▶ [What you should do]: As an exercise, transcribe the data below in full and exactly, omitting pictures.

▶ [The data]:
┄┄┄┄┄┄┄┄┄┄

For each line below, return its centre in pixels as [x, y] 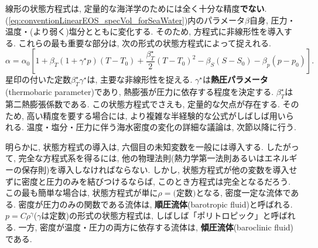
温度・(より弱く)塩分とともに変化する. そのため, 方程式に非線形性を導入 [145, 31]
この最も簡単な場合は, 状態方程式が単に [82, 193]
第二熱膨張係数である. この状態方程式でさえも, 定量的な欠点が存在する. [143, 103]
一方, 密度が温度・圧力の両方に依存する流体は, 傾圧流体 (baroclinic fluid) [156, 227]
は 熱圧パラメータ [235, 79]
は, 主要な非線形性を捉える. [140, 79]
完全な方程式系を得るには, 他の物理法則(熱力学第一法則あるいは [141, 158]
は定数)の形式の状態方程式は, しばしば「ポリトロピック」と [156, 215]
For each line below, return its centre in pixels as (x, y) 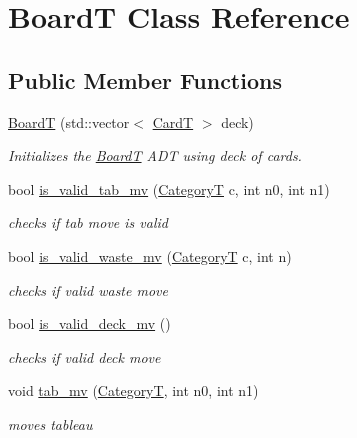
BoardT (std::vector (69, 121)
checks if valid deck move (84, 356)
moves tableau (50, 423)
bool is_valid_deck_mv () (89, 323)
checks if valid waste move (88, 289)
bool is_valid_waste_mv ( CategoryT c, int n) (150, 255)
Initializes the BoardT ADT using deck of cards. (155, 155)
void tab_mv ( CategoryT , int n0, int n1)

┄┄┄┄┄┄┄┄┄┄

▶ [Finished exercise]:
For each line below, return its centre in pixels as [x, y] 
温度・(より弱く)塩分とともに変化する. そのため, 方程式に非線形性を導入 [145, 31]
この最も簡単な場合は, 状態方程式が単に [82, 193]
第二熱膨張係数である. この状態方程式でさえも, 定量的な欠点が存在する. [143, 103]
一方, 密度が温度・圧力の両方に依存する流体は, 傾圧流体 (baroclinic fluid) [156, 227]
は 熱圧パラメータ [235, 79]
は, 主要な非線形性を捉える. [140, 79]
完全な方程式系を得るには, 他の物理法則(熱力学第一法則あるいは [141, 158]
は定数)の形式の状態方程式は, しばしば「ポリトロピック」と [156, 215]
For each line below, return its centre in pixels as (x, y) 
BoardT (std::vector (69, 121)
checks if valid deck move (84, 356)
moves tableau (50, 423)
bool is_valid_deck_mv () (89, 323)
checks if valid waste move (88, 289)
bool is_valid_waste_mv ( CategoryT c, int n) (150, 255)
Initializes the BoardT ADT using deck of cards. (155, 155)
void tab_mv ( CategoryT , int n0, int n1)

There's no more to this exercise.